═════ EXERCISE MATERIALS ═════

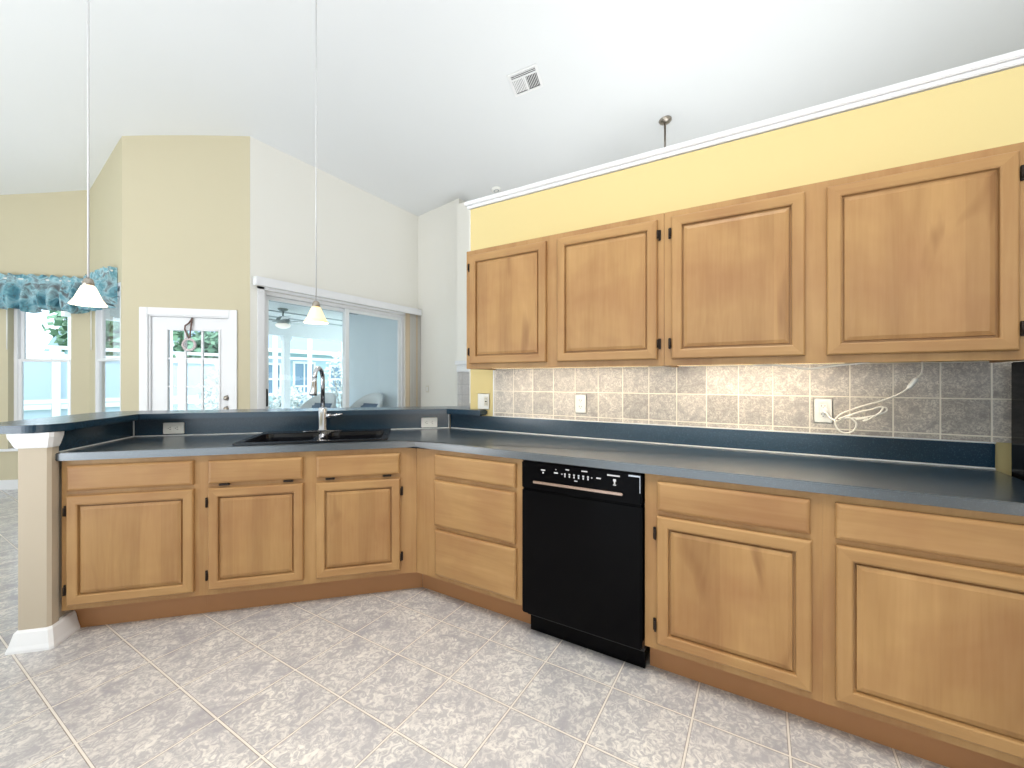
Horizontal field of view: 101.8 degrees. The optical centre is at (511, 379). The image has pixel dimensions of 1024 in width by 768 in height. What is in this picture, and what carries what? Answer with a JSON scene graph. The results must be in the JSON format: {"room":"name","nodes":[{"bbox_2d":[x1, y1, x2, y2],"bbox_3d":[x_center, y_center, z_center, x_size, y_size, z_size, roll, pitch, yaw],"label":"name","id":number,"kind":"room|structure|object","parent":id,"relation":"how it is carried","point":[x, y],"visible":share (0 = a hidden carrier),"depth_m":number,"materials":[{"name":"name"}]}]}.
{"room":"kitchen","nodes":[
{"label":"kitchen","id":0,"kind":"room"},
{"bbox_2d":[18,446,69,629],"bbox_3d":[-2.336,0.760,2.280,0.120,1.020,0.652,0,0,-14],"label":"wall","id":1,"kind":"structure","parent":0,"point":[39,473],"depth_m":1.97,"materials":[{"name":"beige paint"}]},
{"bbox_2d":[6,431,63,448],"bbox_3d":[-2.332,0.285,2.265,0.172,0.074,0.673,0,0,-14],"label":"trim","id":2,"kind":"structure","parent":1,"relation":"attached to","point":[49,439],"depth_m":1.95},
{"bbox_2d":[5,610,79,654],"bbox_3d":[-2.332,1.222,2.264,0.176,0.095,0.675,0,0,-14],"label":"baseboard","id":3,"kind":"structure","parent":1,"relation":"attached to","point":[46,638],"depth_m":1.96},
{"bbox_2d":[59,421,133,451],"bbox_3d":[-2.291,0.303,2.311,0.013,0.106,0.573,0,0,-14],"label":"bar riser","id":4,"kind":"object","parent":1,"relation":"attached to","point":[85,437],"visible":0.75,"depth_m":2.28,"materials":[{"name":"blue laminate"}]},
{"bbox_2d":[0,190,89,479],"bbox_3d":[-6.698,-0.519,4.687,3.282,3.577,0.160,0,0,-14],"label":"wall","id":5,"kind":"structure","parent":0,"point":[41,233],"depth_m":4.90,"materials":[{"name":"beige paint"}]},
{"bbox_2d":[0,479,17,489],"bbox_3d":[-6.677,1.215,4.602,3.282,0.110,0.015,0,0,-14],"label":"baseboard","id":6,"kind":"structure","parent":5,"relation":"attached to","point":[4,484],"depth_m":4.81,"materials":[{"name":"white wood"}]},
{"bbox_2d":[0,308,70,451],"bbox_3d":[-5.612,-0.116,4.936,0.750,1.888,0.185,0,0,-14],"label":"window","id":7,"kind":"structure","parent":5,"relation":"in","point":[19,316],"depth_m":4.91,"materials":[{"name":"white plastic"}]},
{"bbox_2d":[0,273,89,313],"bbox_3d":[-5.690,-0.997,4.773,1.290,0.456,0.215,0,0,-14],"label":"window valance","id":8,"kind":"object","parent":5,"relation":"attached to","point":[30,293],"visible":0.92,"depth_m":4.81,"materials":[{"name":"blue fabric"}]},
{"bbox_2d":[90,137,121,412],"bbox_3d":[-4.619,-0.686,4.777,1.041,3.912,0.085,0,0,31],"label":"wall","id":9,"kind":"structure","parent":0,"point":[106,191],"depth_m":4.75,"materials":[{"name":"beige paint"}]},
{"bbox_2d":[77,266,117,310],"bbox_3d":[-4.701,-1.011,4.684,0.850,0.458,0.209,0,0,31],"label":"window valance","id":10,"kind":"object","parent":9,"relation":"attached to","point":[105,279],"visible":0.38,"depth_m":4.50,"materials":[{"name":"blue fabric"}]},
{"bbox_2d":[91,282,120,411],"bbox_3d":[-4.575,-0.116,4.729,0.900,1.888,0.117,0,0,31],"label":"window","id":11,"kind":"structure","parent":9,"relation":"in","point":[100,315],"depth_m":4.91,"materials":[{"name":"white plastic"}]},
{"bbox_2d":[122,135,249,410],"bbox_3d":[-3.619,-0.771,4.700,1.227,4.083,0.160,0,0,-14],"label":"wall","id":12,"kind":"structure","parent":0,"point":[186,198],"depth_m":4.61,"materials":[{"name":"beige paint"}]},
{"bbox_2d":[139,307,236,410],"bbox_3d":[-3.598,0.240,4.687,0.937,2.060,0.185,0,0,-14],"label":"door","id":13,"kind":"structure","parent":12,"relation":"attached to","point":[155,323],"depth_m":4.61,"materials":[{"name":"white wood"}]},
{"bbox_2d":[181,318,195,350],"bbox_3d":[-3.591,-0.504,4.626,0.144,0.379,0.037,0,0,-14],"label":"hanger","id":14,"kind":"object","parent":13,"relation":"hanging from","point":[191,319],"visible":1,"depth_m":4.62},
{"bbox_2d":[117,292,353,326],"bbox_3d":[-3.125,-1.330,8.519,3.720,0.100,7.600,0,0,31],"label":"ceiling","id":15,"kind":"structure","parent":0,"point":[274,306],"depth_m":7.92,"materials":[{"name":"white paint"}]},
{"bbox_2d":[61,299,341,341],"bbox_3d":[-4.647,-1.110,9.402,0.160,0.340,7.650,0,0,31],"label":"beam","id":16,"kind":"structure","parent":15,"relation":"attached to","point":[309,331],"depth_m":9.20,"materials":[{"name":"white paint"}]},
{"bbox_2d":[117,296,341,325],"bbox_3d":[-4.330,-1.272,9.212,0.060,0.015,7.450,0,0,31],"label":"trim","id":17,"kind":"structure","parent":15,"relation":"attached to","point":[117,296],"depth_m":8.78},
{"bbox_2d":[269,308,304,328],"bbox_3d":[-4.158,-1.111,7.488,1.208,0.368,1.195,0,0,31],"label":"ceiling fan","id":18,"kind":"object","parent":15,"relation":"hanging from","point":[282,321],"visible":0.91,"depth_m":7.43,"materials":[{"name":"white metal"}]},
{"bbox_2d":[269,310,341,320],"bbox_3d":[-3.729,-1.272,8.852,0.060,0.015,7.450,0,0,31],"label":"trim","id":19,"kind":"structure","parent":15,"relation":"attached to","point":[269,310],"depth_m":8.06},
{"bbox_2d":[250,137,417,408],"bbox_3d":[-2.288,-0.771,6.121,0.160,4.083,3.053,0,0,31],"label":"wall","id":20,"kind":"structure","parent":0,"point":[367,244],"depth_m":5.56,"materials":[{"name":"white paint"}]},
{"bbox_2d":[257,286,404,408],"bbox_3d":[-2.406,0.075,5.888,0.158,2.390,2.375,0,0,31],"label":"door","id":21,"kind":"structure","parent":20,"relation":"in","point":[263,297],"depth_m":5.58,"materials":[{"name":"white metal"}]},
{"bbox_2d":[253,276,421,406],"bbox_3d":[-2.241,0.028,5.924,0.086,2.425,2.728,0,0,31],"label":"vertical blinds","id":22,"kind":"object","parent":20,"relation":"attached to","point":[412,315],"visible":0.72,"depth_m":6.81,"materials":[{"name":"white plastic"}]},
{"bbox_2d":[349,314,396,406],"bbox_3d":[-2.474,0.015,7.884,1.950,2.590,0.160,0,0,31],"label":"wall","id":23,"kind":"structure","parent":0,"point":[372,340],"depth_m":7.89,"materials":[{"name":"paint"}]},
{"bbox_2d":[269,300,357,314],"bbox_3d":[-3.900,-1.272,6.622,0.060,0.015,3.450,0,0,31],"label":"trim","id":24,"kind":"structure","parent":23,"relation":"attached to","point":[269,300],"depth_m":7.18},
{"bbox_2d":[418,198,463,405],"bbox_3d":[-1.187,-0.826,6.947,0.880,4.192,0.160,0,0,31],"label":"wall","id":25,"kind":"structure","parent":0,"point":[437,228],"depth_m":6.87,"materials":[{"name":"white paint"}]},
{"bbox_2d":[457,202,468,360],"bbox_3d":[-0.208,-0.728,6.269,1.303,3.995,0.340,0,0,31],"label":"wall","id":26,"kind":"structure","parent":0,"point":[462,211],"depth_m":6.40,"materials":[{"name":"white paint"}]},
{"bbox_2d":[455,361,469,405],"bbox_3d":[-0.330,0.490,6.097,1.235,1.560,0.079,0,0,31],"label":"fireplace surround","id":27,"kind":"object","parent":26,"relation":"attached to","point":[461,366],"visible":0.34,"depth_m":6.36,"materials":[{"name":"tile"}]},
{"bbox_2d":[0,489,948,767],"bbox_3d":[-1.365,1.330,3.267,12.900,0.120,13.400,0,0,31],"label":"floor","id":28,"kind":"structure","parent":0,"point":[421,677],"depth_m":1.65,"materials":[{"name":"tile"}]},
{"bbox_2d":[62,456,207,627],"bbox_3d":[-1.999,0.833,2.375,0.604,0.874,0.613,0,0,-14],"label":"base cabinet","id":29,"kind":"object","parent":28,"relation":"on","point":[130,526],"visible":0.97,"depth_m":2.10,"materials":[{"name":"brown wood"}]},
{"bbox_2d":[199,448,422,611],"bbox_3d":[-1.148,0.833,2.585,1.148,0.874,0.607,0,0,-14],"label":"base cabinet","id":30,"kind":"object","parent":28,"relation":"on","point":[283,527],"visible":0.99,"depth_m":2.31,"materials":[{"name":"brown wood"}]},
{"bbox_2d":[55,428,1023,515],"bbox_3d":[-0.190,0.375,2.276,4.392,0.038,1.444,0,0,13],"label":"countertop","id":31,"kind":"structure","parent":30,"relation":"on","point":[965,488],"depth_m":1.83,"materials":[{"name":"blue laminate"}]},
{"bbox_2d":[232,428,390,445],"bbox_3d":[-1.186,0.442,2.595,0.810,0.194,0.540,0,0,-14],"label":"sink","id":32,"kind":"object","parent":31,"relation":"in","point":[352,435],"visible":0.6,"depth_m":2.69,"materials":[{"name":"black"}]},
{"bbox_2d":[302,366,342,431],"bbox_3d":[-1.243,0.128,2.702,0.252,0.432,0.213,0,0,-14],"label":"kitchen faucet","id":33,"kind":"object","parent":31,"relation":"on","point":[322,411],"visible":1,"depth_m":2.75,"materials":[{"name":"silver metal"}]},
{"bbox_2d":[417,448,530,623],"bbox_3d":[-0.125,0.833,2.512,0.757,0.874,0.600,0,0,31],"label":"base cabinet","id":34,"kind":"object","parent":28,"relation":"on","point":[469,506],"visible":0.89,"depth_m":2.23,"materials":[{"name":"brown wood"}]},
{"bbox_2d":[522,460,646,668],"bbox_3d":[0.442,0.832,2.143,0.583,0.867,0.589,0,0,31],"label":"dishwasher","id":35,"kind":"object","parent":28,"relation":"on","point":[583,528],"visible":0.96,"depth_m":1.89,"materials":[{"name":"black metal"}]},
{"bbox_2d":[645,473,822,722],"bbox_3d":[0.970,0.833,1.852,0.610,0.874,0.608,0,0,31],"label":"base cabinet","id":36,"kind":"object","parent":28,"relation":"on","point":[734,572],"visible":0.99,"depth_m":1.59,"materials":[{"name":"brown wood"}]},
{"bbox_2d":[820,494,1023,767],"bbox_3d":[1.493,0.833,1.538,0.610,0.874,0.608,0,0,31],"label":"base cabinet","id":37,"kind":"object","parent":28,"relation":"on","point":[923,605],"visible":0.91,"depth_m":1.32,"materials":[{"name":"brown wood"}]},
{"bbox_2d":[1011,361,1023,480],"bbox_3d":[2.057,0.602,1.028,0.848,1.336,0.771,0,0,31],"label":"refrigerator","id":38,"kind":"object","parent":28,"relation":"on","point":[1017,368],"visible":0.4,"depth_m":1.54,"materials":[{"name":"black metal"}]},
{"bbox_2d":[0,0,1023,215],"bbox_3d":[-1.365,-3.081,3.267,12.900,2.667,13.400,0,0,31],"label":"ceiling","id":39,"kind":"structure","parent":0,"point":[419,111],"depth_m":4.38,"materials":[{"name":"paint"}]},
{"bbox_2d":[68,0,107,306],"bbox_3d":[-2.502,-1.744,2.456,0.168,2.603,0.168,0,0,31],"label":"pendant lamp","id":40,"kind":"object","parent":39,"relation":"hanging from","point":[87,294],"visible":1,"depth_m":2.45,"materials":[{"name":"beige glass"}]},
{"bbox_2d":[304,0,328,323],"bbox_3d":[-1.420,-1.790,3.015,0.168,2.753,0.168,0,0,31],"label":"pendant lamp","id":41,"kind":"object","parent":39,"relation":"hanging from","point":[315,315],"visible":1,"depth_m":3.01,"materials":[{"name":"beige glass"}]},
{"bbox_2d":[491,186,500,192],"bbox_3d":[-0.252,-2.989,6.546,0.152,0.055,0.155,0,0,37],"label":"smoke detector","id":42,"kind":"object","parent":39,"relation":"attached to","point":[496,189],"visible":1,"depth_m":6.52,"materials":[{"name":"white plastic"}]},
{"bbox_2d":[507,63,542,96],"bbox_3d":[0.148,-3.256,4.534,0.326,0.084,0.333,0,0,17],"label":"ceiling vent","id":43,"kind":"object","parent":39,"relation":"in","point":[525,80],"visible":1,"depth_m":4.52,"materials":[{"name":"white metal"}]},
{"bbox_2d":[659,115,671,146],"bbox_3d":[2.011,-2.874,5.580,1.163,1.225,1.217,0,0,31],"label":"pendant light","id":44,"kind":"object","parent":39,"relation":"hanging from","point":[665,120],"visible":0.13,"depth_m":5.54,"materials":[{"name":"silver metal"}]},
{"bbox_2d":[528,502,646,651],"bbox_3d":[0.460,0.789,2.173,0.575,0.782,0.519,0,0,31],"label":"door","id":45,"kind":"structure","parent":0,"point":[644,648],"depth_m":1.84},
{"bbox_2d":[470,65,1023,475],"bbox_3d":[1.621,0.020,1.931,4.405,2.500,0.130,0,0,31],"label":"wall","id":46,"kind":"structure","parent":0,"point":[985,112],"depth_m":2.03,"materials":[{"name":"yellow paint"}]},
{"bbox_2d":[469,210,470,402],"bbox_3d":[-0.270,-0.530,3.065,0.008,1.400,0.134,0,0,31],"label":"trim","id":47,"kind":"structure","parent":46,"relation":"attached to","point":[469,210],"depth_m":3.01,"materials":[{"name":"white paint"}]},
{"bbox_2d":[478,393,488,409],"bbox_3d":[-0.202,0.153,2.942,0.100,0.112,0.010,0,0,31],"label":"switch plate","id":48,"kind":"object","parent":46,"relation":"attached to","point":[483,399],"visible":0.99,"depth_m":2.94,"materials":[{"name":"white plastic"}]},
{"bbox_2d":[484,397,487,405],"bbox_3d":[-0.182,0.153,2.928,0.032,0.066,0.004,0,0,31],"label":"receptacle","id":49,"kind":"object","parent":48,"relation":"attached to","point":[485,398],"depth_m":2.93,"materials":[{"name":"beige plastic"}]},
{"bbox_2d":[493,370,493,415],"bbox_3d":[-0.126,0.091,2.896,0.010,0.316,0.011,0,0,31],"label":"trim","id":50,"kind":"structure","parent":46,"relation":"attached to","point":[493,370],"depth_m":2.89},
{"bbox_2d":[467,213,669,369],"bbox_3d":[0.299,-0.438,2.445,1.194,0.740,0.347,0,0,31],"label":"upper cabinet","id":51,"kind":"object","parent":46,"relation":"attached to","point":[592,296],"visible":0.97,"depth_m":2.24,"materials":[{"name":"brown wood"}]},
{"bbox_2d":[502,366,634,368],"bbox_3d":[0.285,-0.081,2.382,1.000,0.021,0.070,0,0,31],"label":"light","id":52,"kind":"object","parent":51,"relation":"attached to","point":[623,366],"visible":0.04,"depth_m":2.37,"materials":[{"name":"white plastic"}]},
{"bbox_2d":[451,414,995,468],"bbox_3d":[0.738,0.302,2.370,2.772,0.106,0.024,0,0,31],"label":"backsplash","id":53,"kind":"structure","parent":46,"relation":"attached to","point":[959,453],"depth_m":2.06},
{"bbox_2d":[464,49,1023,209],"bbox_3d":[1.605,-1.261,1.943,4.445,0.050,0.177,0,0,31],"label":"crown molding","id":54,"kind":"structure","parent":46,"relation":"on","point":[1014,59],"depth_m":2.02,"materials":[{"name":"white wood"}]},
{"bbox_2d":[494,361,1021,442],"bbox_3d":[0.990,0.087,2.228,2.592,0.324,0.009,0,0,31],"label":"tile backsplash","id":55,"kind":"structure","parent":46,"relation":"attached to","point":[964,400],"depth_m":2.03,"materials":[{"name":"beige tile"}]},
{"bbox_2d":[575,394,585,412],"bbox_3d":[0.422,0.147,2.557,0.072,0.116,0.009,0,0,31],"label":"wall outlet","id":56,"kind":"object","parent":55,"relation":"attached to","point":[580,399],"visible":1,"depth_m":2.56,"materials":[{"name":"white plastic"}]},
{"bbox_2d":[814,398,832,422],"bbox_3d":[1.451,0.143,1.940,0.072,0.116,0.009,0,0,31],"label":"wall outlet","id":57,"kind":"object","parent":55,"relation":"attached to","point":[819,403],"visible":0.97,"depth_m":1.94,"materials":[{"name":"white plastic"}]},
{"bbox_2d":[819,403,827,408],"bbox_3d":[1.450,0.123,1.938,0.034,0.028,0.004,0,0,31],"label":"receptacle","id":58,"kind":"object","parent":57,"relation":"attached to","point":[821,405],"depth_m":1.94,"materials":[{"name":"white plastic"}]},
{"bbox_2d":[819,412,827,417],"bbox_3d":[1.450,0.163,1.938,0.034,0.028,0.004,0,0,31],"label":"receptacle","id":59,"kind":"object","parent":57,"relation":"attached to","point":[821,415],"depth_m":1.94,"materials":[{"name":"white plastic"}]},
{"bbox_2d":[664,142,1023,366],"bbox_3d":[1.327,-0.438,1.828,1.202,0.740,0.347,0,0,31],"label":"upper cabinet","id":60,"kind":"object","parent":46,"relation":"attached to","point":[922,261],"visible":1,"depth_m":1.63,"materials":[{"name":"brown wood"}]},
{"bbox_2d":[684,363,818,365],"bbox_3d":[1.100,-0.081,1.894,0.700,0.021,0.070,0,0,31],"label":"light","id":61,"kind":"object","parent":60,"relation":"attached to","point":[805,363],"visible":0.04,"depth_m":1.91,"materials":[{"name":"white plastic"}]},
{"bbox_2d":[753,362,869,369],"bbox_3d":[1.243,-0.062,1.737,0.405,0.040,0.016,0,0,29],"label":"lamp cord","id":62,"kind":"object","parent":60,"relation":"attached to","point":[866,362],"visible":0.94,"depth_m":1.74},
{"bbox_2d":[820,362,923,433],"bbox_3d":[1.536,0.074,1.797,0.067,0.329,0.342,0,0,-43],"label":"power cord","id":63,"kind":"object","parent":60,"relation":"attached to","point":[915,380],"visible":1,"depth_m":1.79,"materials":[{"name":"white plastic"}]},
{"bbox_2d":[907,377,918,388],"bbox_3d":[1.640,0.015,1.703,0.036,0.050,0.020,0,0,31],"label":"switch","id":64,"kind":"object","parent":63,"relation":"attached to","point":[916,379],"depth_m":1.70,"materials":[{"name":"white plastic"}]},
{"bbox_3d":[-1.392,0.760,2.872,1.717,1.020,1.614,0,0,31],"label":"wall","id":65,"kind":"structure","parent":0,"visible":0},
{"bbox_2d":[0,406,486,433],"bbox_3d":[-1.364,0.229,2.621,2.547,0.038,0.953,0,0,-14],"label":"breakfast bar","id":66,"kind":"object","parent":65,"relation":"on","point":[86,420],"visible":0.98,"depth_m":2.67,"materials":[{"name":"blue laminate"}]},
{"bbox_2d":[133,414,449,436],"bbox_3d":[-1.412,0.303,2.837,1.961,0.106,0.018,0,0,-14],"label":"bar riser","id":67,"kind":"object","parent":65,"relation":"attached to","point":[141,428],"visible":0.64,"depth_m":2.80,"materials":[{"name":"blue laminate"}]},
{"bbox_2d":[163,422,183,433],"bbox_3d":[-2.151,0.308,2.644,0.116,0.072,0.009,0,0,-14],"label":"wall outlet","id":68,"kind":"object","parent":67,"relation":"attached to","point":[177,427],"visible":1,"depth_m":2.64,"materials":[{"name":"white plastic"}]},
{"bbox_2d":[421,417,436,427],"bbox_3d":[-0.603,0.311,3.032,0.116,0.072,0.009,0,0,-14],"label":"wall outlet","id":69,"kind":"object","parent":67,"relation":"attached to","point":[430,421],"visible":1,"depth_m":3.03,"materials":[{"name":"white plastic"}]},
{"bbox_3d":[-5.320,1.360,7.852,6.800,0.100,14.000,0,0,31],"label":"floor","id":70,"kind":"structure","parent":0,"visible":0},
{"bbox_2d":[24,317,341,414],"bbox_3d":[-6.496,-0.475,9.374,2.918,3.570,11.490,0,0,31],"label":"screen enclosure","id":71,"kind":"object","parent":70,"relation":"on","point":[275,357],"visible":0.1,"depth_m":9.75,"materials":[{"name":"white metal"}]},
{"bbox_2d":[195,360,217,409],"bbox_3d":[-6.556,0.392,9.672,1.414,1.844,1.408,0,0,31],"label":"bush","id":72,"kind":"object","parent":70,"relation":"on","point":[207,394],"visible":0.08,"depth_m":9.39,"materials":[{"name":"green plant"}]},
{"bbox_2d":[280,336,291,408],"bbox_3d":[-4.891,0.185,8.995,0.170,2.250,0.170,0,0,31],"label":"patio post","id":73,"kind":"object","parent":70,"relation":"on","point":[285,340],"visible":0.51,"depth_m":8.95,"materials":[{"name":"white metal"}]},
{"bbox_2d":[269,384,309,408],"bbox_3d":[-5.817,0.705,10.873,1.170,1.239,1.150,0,0,31],"label":"bush","id":74,"kind":"object","parent":70,"relation":"on","point":[294,400],"visible":0.31,"depth_m":10.76,"materials":[{"name":"green plant"}]},
{"bbox_2d":[299,392,336,407],"bbox_3d":[-3.613,0.773,7.494,0.899,1.073,0.800,0,0,26],"label":"armchair","id":75,"kind":"object","parent":70,"relation":"on","point":[330,398],"visible":0.09,"depth_m":7.78,"materials":[{"name":"wicker"}]},
{"bbox_2d":[312,403,336,407],"bbox_3d":[-3.501,0.645,7.724,0.600,0.421,0.163,0,0,26],"label":"cushion","id":76,"kind":"object","parent":75,"relation":"on","point":[314,405],"depth_m":7.73,"materials":[{"name":"blue fabric"}]},
{"bbox_2d":[324,351,341,407],"bbox_3d":[-5.149,0.153,12.597,1.166,2.320,1.208,0,0,31],"label":"bush","id":77,"kind":"object","parent":70,"relation":"on","point":[335,374],"visible":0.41,"depth_m":12.43,"materials":[{"name":"green plant"}]},
{"bbox_2d":[349,393,382,407],"bbox_3d":[-2.728,0.773,7.407,0.899,1.073,0.800,0,0,36],"label":"armchair","id":78,"kind":"object","parent":70,"relation":"on","point":[372,399],"visible":0.17,"depth_m":7.71,"materials":[{"name":"wicker"}]},
{"bbox_2d":[361,403,377,406],"bbox_3d":[-2.578,0.645,7.614,0.600,0.421,0.163,0,0,36],"label":"cushion","id":79,"kind":"object","parent":78,"relation":"on","point":[362,404],"depth_m":7.65,"materials":[{"name":"fabric"}]},
{"label":"outside","id":80,"kind":"structure","parent":0,"visible":0},
{"bbox_3d":[-15.185,1.435,18.430,35.000,0.070,44.000,0,0,31],"label":"ground","id":81,"kind":"structure","parent":80,"visible":0},
{"bbox_2d":[41,310,119,355],"bbox_3d":[-11.459,-0.737,11.758,2.612,4.282,2.433,0,0,31],"label":"tree","id":82,"kind":"object","parent":81,"relation":"on","point":[112,327],"visible":0.14,"depth_m":11.20,"materials":[{"name":"green plant"}]},
{"bbox_2d":[24,349,217,419],"bbox_3d":[-11.326,0.365,7.168,0.160,2.070,13.810,0,0,31],"label":"privacy fence","id":83,"kind":"object","parent":81,"relation":"on","point":[42,380],"visible":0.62,"depth_m":9.30,"materials":[{"name":"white plastic"}]},
{"bbox_2d":[44,319,341,408],"bbox_3d":[-11.757,-0.805,23.137,9.240,4.450,17.600,0,0,31],"label":"house","id":84,"kind":"structure","parent":81,"relation":"on","point":[323,349],"depth_m":19.06,"materials":[{"name":"blue"}]},
{"bbox_2d":[173,331,217,357],"bbox_3d":[-9.722,-0.401,13.255,2.459,3.611,2.219,0,0,-35],"label":"tree","id":85,"kind":"object","parent":81,"relation":"on","point":[210,338],"visible":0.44,"depth_m":12.71,"materials":[{"name":"green plant"}]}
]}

═════

- WHAT THE EXERCISE ASKS: Tally up the lines above in which "cushion" occurs. Give the result as a bare number.

- SOLUTION TO THIS EXERCISE: 2